Though invented in the seventies, MACD is still considered one of the most reliable momentum traders’ indicators. As the name suggests, MACD is all about the convergence and divergence of the two moving averages.

How do you read a MACD indicator in forex?

The histogram is positive when the MACD is above its nine-day EMA and negative when the MACD is below its nine-day EMA. If prices are rising, the histogram grows larger as the speed of the price movement accelerates, and contracts as price movement decelerates. The same principle works in reverse as prices are falling.

What is MACD used for in forex?

The MACD indicator is a popular price indicator used for day trading and forex trading. It measures the difference between two exponential moving averages and plots the difference as a line chart. The difference between the MACD line and a second signal line is then plotted as an easy-to-interpret histogram.

Is MACD good for forex?

Forex traders can use the MACD to confirm an entry price or exit point.
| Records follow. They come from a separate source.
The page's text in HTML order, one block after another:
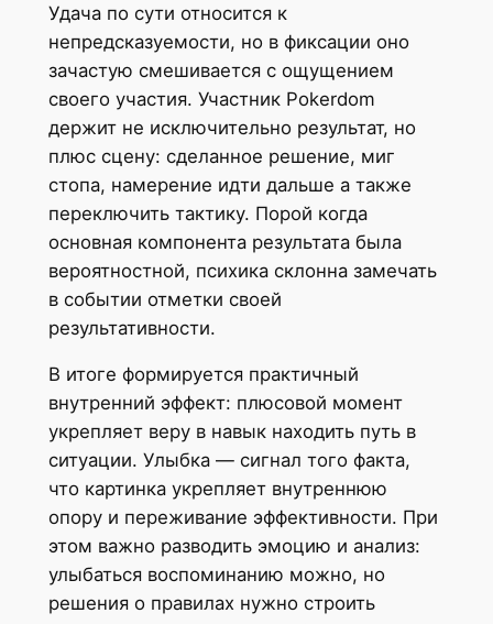
Удача по сути относится к
непредсказуемости, но в фиксации оно
зачастую смешивается с ощущением
своего участия. Участник Pokerdom
держит не исключительно результат, но
плюс сцену: сделанное решение, миг
стопа, намерение идти дальше а также
переключить тактику. Порой когда
основная компонента результата была
вероятностной, психика склонна замечать
в событии отметки своей
результативности.
В итоге формируется практичный
внутренний эффект: плюсовой момент
укрепляет веру в навык находить путь в
ситуации. Улыбка — сигнал того факта,
что картинка укрепляет внутреннюю
опору и переживание эффективности. При
этом важно разводить эмоцию и анализ:
улыбаться воспоминанию можно, но
решения о правилах нужно строить
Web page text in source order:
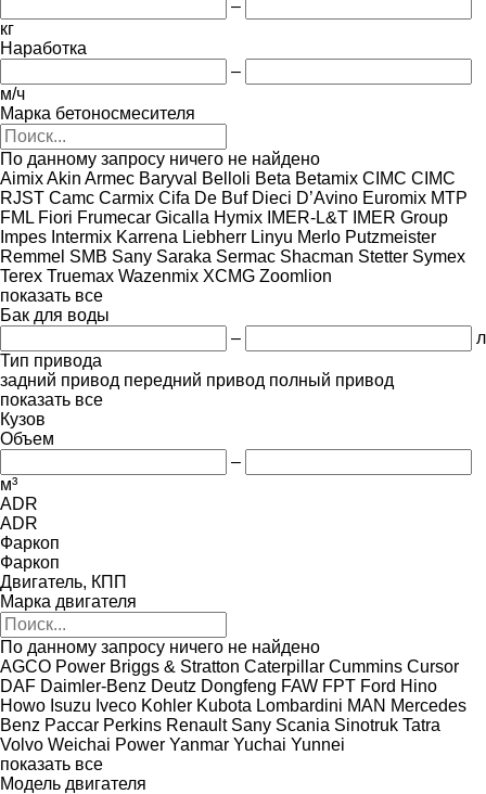
–
кг
Наработка
–
м/ч
Марка бетоносмесителя
По данному запросу ничего не найдено
AimixAkin Armec Baryval Belloli Beta Betamix CIMC CIMC
RJST Camc Carmix Cifa De Buf Dieci D’Avino Euromix MTP
FML Fiori Frumecar Gicalla Hymix IMER-L&T IMER Group
Impes Intermix Karrena Liebherr Linyu Merlo Putzmeister
Remmel SMB Sany Saraka Sermac Shacman Stetter Symex
Terex Truemax Wazenmix XCMG Zoomlion
показать все
Бак для воды
–
л
Тип привода
задний привод передний привод полный привод
показать все
Кузов
Объем
–
м³
ADR
ADR
Фаркоп
Фаркоп
Двигатель, КПП
Марка двигателя
По данному запросу ничего не найдено
AGCO Power Briggs & Stratton Caterpillar Cummins Cursor
DAF Daimler-Benz Deutz Dongfeng FAW FPT Ford Hino
Howo Isuzu Iveco Kohler Kubota Lombardini MAN Mercedes
Benz Paccar Perkins Renault Sany Scania Sinotruk Tatra
Volvo Weichai Power Yanmar Yuchai Yunnei
показать все
Модель двигателя
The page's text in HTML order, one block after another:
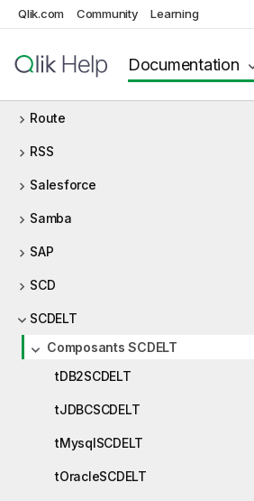
Qlik.com Community Learning
Documentation
Vue brute
Route
RSS
Salesforce
Samba
SAP
SCD
SCDELT
Composants SCDELT
tDB2SCDELT
tJDBCSCDELT
tMysqlSCDELT
tOracleSCDELT
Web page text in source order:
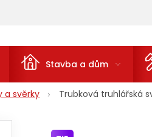
Stavba a dům
a svěrky Trubková truhlářská
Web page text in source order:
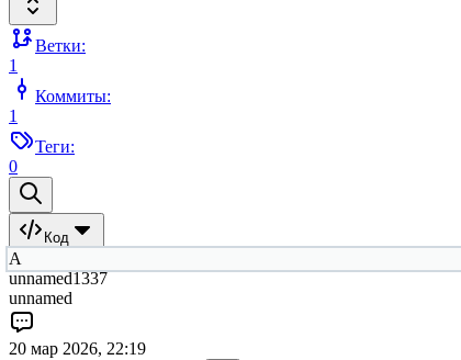
Ветки:
1
Коммиты:
1
Теги:
0
Код
A
unnamed1337
unnamed
20 мар 2026, 22:19
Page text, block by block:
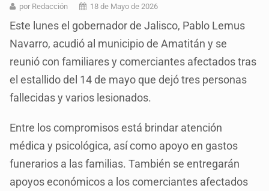
por Redacción 18 de Mayo de 2026
Este lunes el gobernador de Jalisco, Pablo Lemus
Navarro, acudió al municipio de Amatitán y se
reunió con familiares y comerciantes afectados tras
el estallido del 14 de mayo que dejó tres personas
fallecidas y varios lesionados.
Entre los compromisos está brindar atención
médica y psicológica, así como apoyo en gastos
funerarios a las familias. También se entregarán
apoyos económicos a los comerciantes afectados
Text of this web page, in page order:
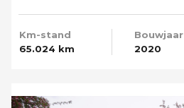
Km-stand
65.024 km
Bouwjaar
2020

Understand that the MACD can be used whether a currency pair is trading sideways or is in a downtrend or uptrend.

Which is better MACD or RSI?

The MACD proves most effective in a widely swinging market, whereas the RSI usually tops out above the 70 level and bottoms out below 30. It usually forms these tops and bottoms before the underlying price chart. Being able to interpret their behaviour can make trading easier for a day trader.

When should you buy MACD?

Traders may buy the security when the MACD crosses above its signal line and sell—or short—the security when the MACD crosses below the signal line.

Is MACD good for day trading?

Though it is not useful for intraday trading, the MACD can be applied to daily, weekly, or monthly price charts. The basic MACD trading strategy uses a two-moving-averages system—one 12-period and one 26-period—along with a nine-day exponential moving average (EMA) that serves to produce clear trading signals.

Which MACD setting is best?

The optimal MACD setting was (2, 8, 2), which means the MACD Line = 2 ema – 8 ema, and the Signal Line was the 2 ema of the MACD Line.

Which indicator works best with MACD?

Moving average convergence divergence is a charting indicator that can be used with other forms of technical analysis to spot potential reversals. Support and resistance areas are commonly used with MACD to find price points where the trend might change direction.

How do you trade MACD?

The strategy is to buy – or close a short position – when the MACD crosses above the zero line, and sell – or close a long position – when the MACD crosses below the zero line. This method should be used carefully, as the delayed nature means that fast, choppy markets would often see the signals issued too late.

How do I set up MACD indicators?

The MACD can be set as an indicator above, below or behind a security’s price plot. Placing the MACD “behind” the price plot makes it easy to compare momentum movements with price movements. Once the indicator is chosen from the drop-down menu, the default parameter setting appears: (12,26,9).

How do I trade with MACD and RSI?

Traders may buy the security when the MACD crosses above its signal line and sell, or short, the security when the MACD crosses below the signal line. The RSI aims to indicate whether a market is considered to be overbought or oversold in relation to recent price levels.

What is the MACD indicator?

MACD stands for Moving Average Convergence Divergence. It was created by a technical analyst named Gerald Appel from the 1970s. MACD helps you figure out which trend the price is in. It also helps you identify when the trend ends, reverses, or creates a new one.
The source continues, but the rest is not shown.